What do you mean, entitled to plan? Of course you are!

Surely your girls aren’t affecting your plans? They’re nearly adults. If you want to go out with your boyfriend for example, they’re old enough to be left alone!

MzHz · 12/03/2019 12:35

SillyBilly my love, can’t you see he’s doing this (as is his wife) JUST TO FUCK WITH YOUR HEAD!

So take a step back, tell him to sort it out with the dds directly and leave them to it

If your girls don’t want to see him, that’s on him.
All you can do is be there for them.

Defuse the situation, he’s bitter towards you, and using the kids to get at you, so take yourself out of it and he won’t get any energy from it.

The girls are old enough to see what he’s like, and you can be the parent that DOES give a shit.

gudrunandtheseeress · 12/03/2019 14:14

Are your ex and wife expecting or planning to have a child together?
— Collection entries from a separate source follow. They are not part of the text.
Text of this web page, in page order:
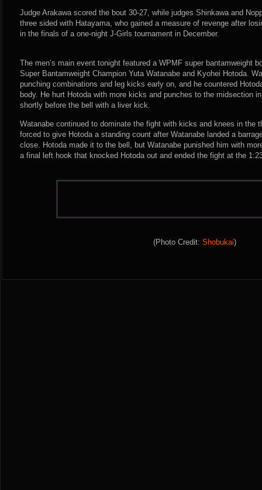
Judge Arakawa scored the bout 30-27, while judges Shinkawa and
three sided with Hatayama, who gained a measure of revenge after
in the finals of a one-night J-Girls tournament in December.
The men’s main event tonight featured a WPMF super bantamweight
Super Bantamweight Champion Yuta Watanabe and Kyohei Hotoda.
punching combinations and leg kicks early on, and he countered
body. He hurt Hotoda with more kicks and punches to the midsection
shortly before the bell with a liver kick.
Watanabe continued to dominate the fight with kicks and knees in the
forced to give Hotoda a standing count after Watanabe landed a
close. Hotoda made it to the bell, but Watanabe punished him with
a final left hook that knocked Hotoda out and ended the fight at the
(Photo Credit: Shobukai)

Bananasinpyjamas11 · 12/03/2019 14:36

I’ve left my Ex to sort out arrangements with his son now, older teenager. Of course sometimes I wish I’d time off and also anothe co parent, but he’s never been a coparent tbh, just a pain in the neck!

Result is he hardly sees our son. Although somehow Christmas and birthday he gets agitated and wants to see him... very annoying our son is not a toy.

Let go of your expectations that your Ex is going to amicably coparent. That’s not letting him off the hook, it’s letting you off the hook of trying to haul him into it. You parent, you enjoy your girls. You are all having to let go a bit here of him, as he’s not responding.

I parcel off DS to a summer camp, a sleep over, to his grandparents for a weekend. And he’s active in lots of clubs at the weekend and has a computer games in the evening. To be honest I don’t see enough of him! I really enjoy having him here.

SillyBillyMeClarkie · 12/03/2019 15:07

They not planning a family. She’s 68 and he’s 52

OP posts:
SillyBillyMeClarkie · 12/03/2019 15:11

Why is he bitter?? I have the lionshare of the children. They need more money than I can earn and his poor contribution goes no where near covering their actual costs.

He’s just has a big fancy wedding. New car. New motor bike. 5 holidays a year.

I struggle to make ends meet. He gives his kids £1 pocket money!

So I’m not angry. I’m bloody exhausted!!!